UNLESS THIS SECURITY IS PRESENTED BY AN AUTHORIZED REPRESENTATIVE OF THE
DEPOSITORY TRUST COMPANY, A NEW YORK CORPORATION ("DTC"), TO LIBERTY OR ITS
AGENT FOR REGISTRATION OF TRANSFER, EXCHANGE, OR PAYMENT, AND ANY CERTIFICATE
ISSUED IS REGISTERED IN THE NAME OF CEDE & CO. OR IN SUCH OTHER NAME AS IS
REQUESTED BY AN AUTHORIZED REPRESENTATIVE OF DTC (AND ANY PAYMENT IS MADE TO
CEDE & CO. OR TO SUCH OTHER ENTITY AS IS REQUESTED BY AN AUTHORIZED
REPRESENTATIVE OF DTC), ANY TRANSFER, PLEDGE, OR OTHER USE HEREOF FOR VALUE OR
OTHERWISE BY OR TO ANY PERSON IS WRONGFUL, INASMUCH AS THE REGISTERED OWNER
HEREOF, CEDE & CO., HAS AN INTEREST HEREIN.
No. R-1 $750,000,000
CUSIP No. 000000XX0
LIBERTY MEDIA CORPORATION
3 3/4% Senior Exchangeable Debentures due 2030
Rule 000X Xxxxxxxxx
Xxxxxxx Media Corporation, a Delaware corporation (hereinafter called
the "Company", which term includes any successor corporation under the Indenture
referred to below), for value received, hereby promises to pay to Cede & Co., or
registered assigns, the amount provided in Section 204 of the Fourth
Supplemental Indenture referred to herein (such amount being referred to herein
as the Maturity Repayment Amount) on February 15, 2030, and to pay interest on
the Original Principal Amount of this Debenture from February 10, 2000, or from
the most recent date to which interest has been paid or provided for,
semiannually on February 15 and August 15 in each year (each, an "Interest
Payment Date"), commencing August 15, 2000, at the rate of 3 3/4% per annum,
until the Maturity Repayment Amount is paid or made available for payment.

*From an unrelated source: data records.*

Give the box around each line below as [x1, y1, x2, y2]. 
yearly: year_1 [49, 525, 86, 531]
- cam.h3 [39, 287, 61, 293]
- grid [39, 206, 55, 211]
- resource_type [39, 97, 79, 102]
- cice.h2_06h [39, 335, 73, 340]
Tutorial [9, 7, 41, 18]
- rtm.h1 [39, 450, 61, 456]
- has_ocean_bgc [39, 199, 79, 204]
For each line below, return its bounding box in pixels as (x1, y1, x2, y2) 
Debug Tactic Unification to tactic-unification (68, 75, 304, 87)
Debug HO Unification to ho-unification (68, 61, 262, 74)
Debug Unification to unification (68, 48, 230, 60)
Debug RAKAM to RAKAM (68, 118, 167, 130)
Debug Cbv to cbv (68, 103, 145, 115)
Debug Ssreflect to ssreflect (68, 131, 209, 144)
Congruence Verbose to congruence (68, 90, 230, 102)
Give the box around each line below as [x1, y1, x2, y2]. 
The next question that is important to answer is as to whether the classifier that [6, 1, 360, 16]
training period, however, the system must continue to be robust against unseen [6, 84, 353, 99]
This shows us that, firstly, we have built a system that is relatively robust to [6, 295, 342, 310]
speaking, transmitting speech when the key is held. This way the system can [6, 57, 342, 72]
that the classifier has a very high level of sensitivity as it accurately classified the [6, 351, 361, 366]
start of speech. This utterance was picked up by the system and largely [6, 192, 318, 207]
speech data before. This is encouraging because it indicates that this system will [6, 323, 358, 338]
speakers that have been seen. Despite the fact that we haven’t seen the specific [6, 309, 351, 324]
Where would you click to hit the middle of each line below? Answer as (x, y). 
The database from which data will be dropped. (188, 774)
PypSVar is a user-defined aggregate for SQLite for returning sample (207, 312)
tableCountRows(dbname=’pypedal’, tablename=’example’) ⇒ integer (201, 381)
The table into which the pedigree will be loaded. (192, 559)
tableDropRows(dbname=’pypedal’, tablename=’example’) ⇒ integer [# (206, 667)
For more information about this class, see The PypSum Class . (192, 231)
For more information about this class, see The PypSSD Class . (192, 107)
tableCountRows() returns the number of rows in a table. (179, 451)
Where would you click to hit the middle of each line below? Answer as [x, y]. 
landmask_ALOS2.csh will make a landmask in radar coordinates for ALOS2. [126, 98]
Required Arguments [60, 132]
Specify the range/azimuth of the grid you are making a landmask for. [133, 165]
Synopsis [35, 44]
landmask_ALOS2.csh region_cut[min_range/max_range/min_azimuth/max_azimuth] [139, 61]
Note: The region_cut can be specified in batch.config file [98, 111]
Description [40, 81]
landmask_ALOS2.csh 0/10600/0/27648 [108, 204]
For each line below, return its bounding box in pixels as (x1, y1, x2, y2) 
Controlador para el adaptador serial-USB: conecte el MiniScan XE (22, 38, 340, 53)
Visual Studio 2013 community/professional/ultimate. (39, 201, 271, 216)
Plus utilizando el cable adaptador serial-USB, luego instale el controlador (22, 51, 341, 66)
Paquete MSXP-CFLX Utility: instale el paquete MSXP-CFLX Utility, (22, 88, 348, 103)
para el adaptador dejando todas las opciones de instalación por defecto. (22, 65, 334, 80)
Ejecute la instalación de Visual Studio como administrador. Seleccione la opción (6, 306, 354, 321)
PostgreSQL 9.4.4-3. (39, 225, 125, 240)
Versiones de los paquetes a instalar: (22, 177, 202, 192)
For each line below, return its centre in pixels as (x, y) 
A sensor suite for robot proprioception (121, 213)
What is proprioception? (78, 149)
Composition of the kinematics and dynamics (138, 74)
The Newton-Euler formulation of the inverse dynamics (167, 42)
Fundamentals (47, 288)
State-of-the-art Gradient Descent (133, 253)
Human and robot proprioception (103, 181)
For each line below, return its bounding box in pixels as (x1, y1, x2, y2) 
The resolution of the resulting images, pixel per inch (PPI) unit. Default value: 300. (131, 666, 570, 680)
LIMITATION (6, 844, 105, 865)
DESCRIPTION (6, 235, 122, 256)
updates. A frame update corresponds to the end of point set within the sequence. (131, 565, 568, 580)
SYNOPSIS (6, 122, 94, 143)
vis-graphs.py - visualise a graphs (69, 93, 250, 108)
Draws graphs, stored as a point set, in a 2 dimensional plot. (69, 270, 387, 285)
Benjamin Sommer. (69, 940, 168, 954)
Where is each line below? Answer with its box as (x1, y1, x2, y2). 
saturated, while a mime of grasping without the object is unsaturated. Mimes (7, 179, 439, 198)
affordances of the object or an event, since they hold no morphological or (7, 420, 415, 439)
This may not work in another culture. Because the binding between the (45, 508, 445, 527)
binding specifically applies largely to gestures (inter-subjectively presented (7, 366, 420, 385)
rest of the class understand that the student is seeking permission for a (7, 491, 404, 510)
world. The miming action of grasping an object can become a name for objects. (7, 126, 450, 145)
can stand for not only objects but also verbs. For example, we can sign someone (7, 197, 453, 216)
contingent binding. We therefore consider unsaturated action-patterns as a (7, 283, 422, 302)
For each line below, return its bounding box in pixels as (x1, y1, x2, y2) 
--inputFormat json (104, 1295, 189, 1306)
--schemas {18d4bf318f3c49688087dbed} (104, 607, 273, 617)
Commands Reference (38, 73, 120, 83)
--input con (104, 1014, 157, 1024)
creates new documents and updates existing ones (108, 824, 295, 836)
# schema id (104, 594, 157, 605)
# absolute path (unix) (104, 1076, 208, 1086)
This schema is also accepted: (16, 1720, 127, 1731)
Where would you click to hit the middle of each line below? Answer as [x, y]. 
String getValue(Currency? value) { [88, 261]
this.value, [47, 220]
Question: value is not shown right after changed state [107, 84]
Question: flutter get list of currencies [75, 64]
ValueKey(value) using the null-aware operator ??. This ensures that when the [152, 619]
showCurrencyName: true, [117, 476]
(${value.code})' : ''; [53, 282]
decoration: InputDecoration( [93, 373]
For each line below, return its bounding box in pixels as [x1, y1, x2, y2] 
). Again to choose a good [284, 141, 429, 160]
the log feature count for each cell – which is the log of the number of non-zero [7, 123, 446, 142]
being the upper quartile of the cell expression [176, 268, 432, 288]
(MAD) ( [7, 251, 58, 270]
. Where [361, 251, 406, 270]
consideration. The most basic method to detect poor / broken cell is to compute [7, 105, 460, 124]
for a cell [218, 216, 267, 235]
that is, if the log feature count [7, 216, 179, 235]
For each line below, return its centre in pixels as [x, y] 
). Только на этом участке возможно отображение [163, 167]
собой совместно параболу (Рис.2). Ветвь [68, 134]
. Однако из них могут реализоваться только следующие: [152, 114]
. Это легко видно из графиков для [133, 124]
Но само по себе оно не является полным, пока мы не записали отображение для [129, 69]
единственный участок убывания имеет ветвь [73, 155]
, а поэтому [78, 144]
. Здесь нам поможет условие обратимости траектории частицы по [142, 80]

Interest on this Debenture shall be calculated on the basis of a 360-day year
consisting of twelve 30-day months. The interest so payable and paid or provided
for on any Interest Payment Date will, as provided in such Indenture, be paid to
the Person in whose name this Debenture (or one or more Predecessor Securities)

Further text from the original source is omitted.